與夏兮爾的配合早就熟練無比,遇到比較難處理的都是茍偉去打頭陣然后夏兮爾裝做不知道躲在后邊。等茍偉打得前邊不可收拾的時候夏兮爾再去裝可憐求放過,領導哪能真的與一個女孩子計較呢,這得顯得多沒水平。
很多事情就讓夏兮爾得逞了,既不得罪人又達成震懾的目的,讓領導知道七葉服飾還有個傻大楞的家伙。
這次夏兮爾又得逞了,領導一走就從洗手間鉆了出來哀聲嘆氣準備著去道歉:“我說茍偉,你就不能悠著點?哎,我又得去找領導道歉給你擦屁股去!這日子什么時候是個頭哦?”
看著夏兮爾裝得很可憐,似乎是一只餓了幾天的小貓咪腆著臉到處聞吃的味道。茍偉很配合地跟在她后邊狗腿般點頭哈腰:“都是小的錯,讓老板費心了,下次再也不敢了。”
夏兮爾趾高氣昂地指了指茍偉的頭,無奈地搖頭:“你啊你,讓我說你什么好呢?每次說沒有下次,結果倒好,回回有下次。算了,反正我也習慣了,就這么著吧?”
茍偉見好就收:“哎,謝謝老板。不過,老板,我有件事向您匯報。這次好像您不用去道歉了,領導很支持咱們國際品牌七葉服飾。當然,我也允許歐亞大陸廣告公司在咱們規則范內進行合作。
說白了,就是邱總要合作可以,但要守規矩。不守規矩一切免談!”
夏兮爾立馬將得意的表情收了回去像看外星人一般看著茍偉,滿臉的疑問:“說好的配合呢?說好的你做惡人我做好人,怎么你好人壞人全當了,所有活都干完了,那我還干什么呢?”
茍偉搓了搓手,立時翻身農奴把歌唱表現得比夏兮爾還要張揚。那頭真的是高昂的頭,別人俯視也只能看到他的下巴:“我哪知道洋大人這么好使,我一說國際品牌要匯報到意大利總部去,他們就蔫了。
我現在還心痛著呢。太祖爺說咱們站起來都說了差不多三十多年了,怎么還有這么多人挺不直腰呢?咱們是不是不做服飾品牌改賣雄性激素算了。
既然洋大人都成了他們的爹了,我不借用他爹的名義來做點事又怎么對得住自己這番為國為民的苦心呢?”
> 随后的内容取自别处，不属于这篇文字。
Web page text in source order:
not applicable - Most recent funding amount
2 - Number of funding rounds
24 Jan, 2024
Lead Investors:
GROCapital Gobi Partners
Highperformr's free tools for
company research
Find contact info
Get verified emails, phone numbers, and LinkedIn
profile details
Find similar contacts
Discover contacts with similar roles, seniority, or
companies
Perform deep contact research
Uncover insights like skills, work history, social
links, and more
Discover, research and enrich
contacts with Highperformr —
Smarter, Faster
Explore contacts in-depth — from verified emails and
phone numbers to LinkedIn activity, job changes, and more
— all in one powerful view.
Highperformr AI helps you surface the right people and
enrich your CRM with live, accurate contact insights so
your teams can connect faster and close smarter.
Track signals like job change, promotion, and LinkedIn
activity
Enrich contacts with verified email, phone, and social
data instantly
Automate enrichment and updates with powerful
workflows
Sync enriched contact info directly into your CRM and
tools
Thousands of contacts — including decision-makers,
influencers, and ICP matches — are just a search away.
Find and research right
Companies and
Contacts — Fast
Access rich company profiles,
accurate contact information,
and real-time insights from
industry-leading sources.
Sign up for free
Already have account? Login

夏兮爾想吐又覺得不雅只好忍著惡心走了。去拜訪領導解釋為了迎接領導她從遙遠的地方專程趕過來,可惜自己是個女人,總有不方便的時候,領導懂的。
相關領導哪能不懂,他們一般一半時間在研究經濟問題一半時間研究女人的生理問題。一道歉一調侃一承諾,嬉笑怒罵中再接過禮物暈頭轉向中覺得七葉服飾很懂事很會做人。既然夏兮爾懂事會做人,那就有人不太懂事也不會做人,這人自然是茍偉了,順帶著把相關領導帶進坑里的邱總就更不懂事更不會做人了。
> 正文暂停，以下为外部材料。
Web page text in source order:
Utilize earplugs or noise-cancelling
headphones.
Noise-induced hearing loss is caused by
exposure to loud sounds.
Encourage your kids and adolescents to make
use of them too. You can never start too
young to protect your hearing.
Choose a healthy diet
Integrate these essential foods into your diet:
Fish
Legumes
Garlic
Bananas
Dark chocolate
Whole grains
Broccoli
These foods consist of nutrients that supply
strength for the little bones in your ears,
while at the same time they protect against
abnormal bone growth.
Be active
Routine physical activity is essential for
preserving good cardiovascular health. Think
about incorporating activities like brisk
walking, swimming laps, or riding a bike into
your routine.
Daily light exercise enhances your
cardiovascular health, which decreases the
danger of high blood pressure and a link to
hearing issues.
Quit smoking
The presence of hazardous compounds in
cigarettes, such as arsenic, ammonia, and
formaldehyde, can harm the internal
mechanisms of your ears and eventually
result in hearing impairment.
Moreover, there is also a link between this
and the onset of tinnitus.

邱總比預想的來得更快一點,夏兮爾剛走他就來了。挾領導視察之勢而來被堵得灰溜溜地走,此時又回過陽來準備挾茍偉對領導的承諾來個裝聾作啞,肉撿肥的吃,骨頭的不啃。
茍偉一聽邱總來了,跑得比兔子還要快,又蹦又跳地迎接七葉服飾最尊貴的客人。遠遠地伸出黑不溜秋的手準備握住白面書生般的紳士,如果在國外,他還準備上去來個熊抱。
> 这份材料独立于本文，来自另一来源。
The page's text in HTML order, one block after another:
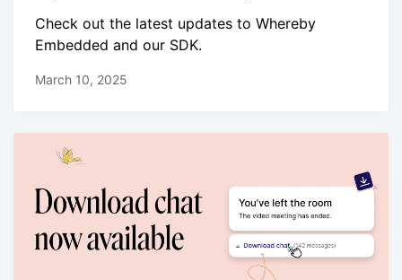
Check out the latest updates to Whereby
Embedded and our SDK.
March 10, 2025
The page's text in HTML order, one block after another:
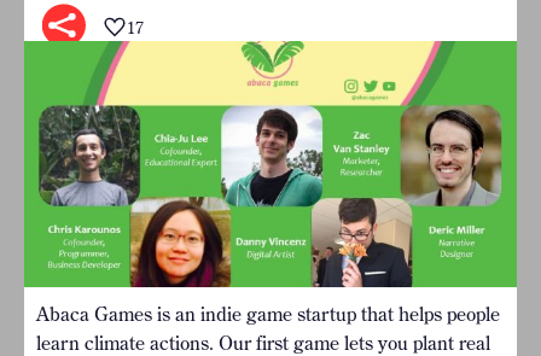
PRESS
LOGIN
17
Abaca Games is an indie game startup that helps people
learn climate actions. Our first game lets you plant real

“哎呀,您怎么來了呢?這群不曉事的,怎么就不好好接待一下,怎么能讓邱總在前臺罰站呢?我扣他們工資!”茍偉很誠懇地對著邱總一本正經地說胡話,說著還朝前臺的小姑娘狠狠盯過去,意思是你怎么就那么多嘴這么快叫我干傻,罰站也是鍛煉身體不是。“算了,咱們前臺工作也忙,什么不相干的人都來一下,搞得她們也分不清個輕重。我想您不會計較哦!”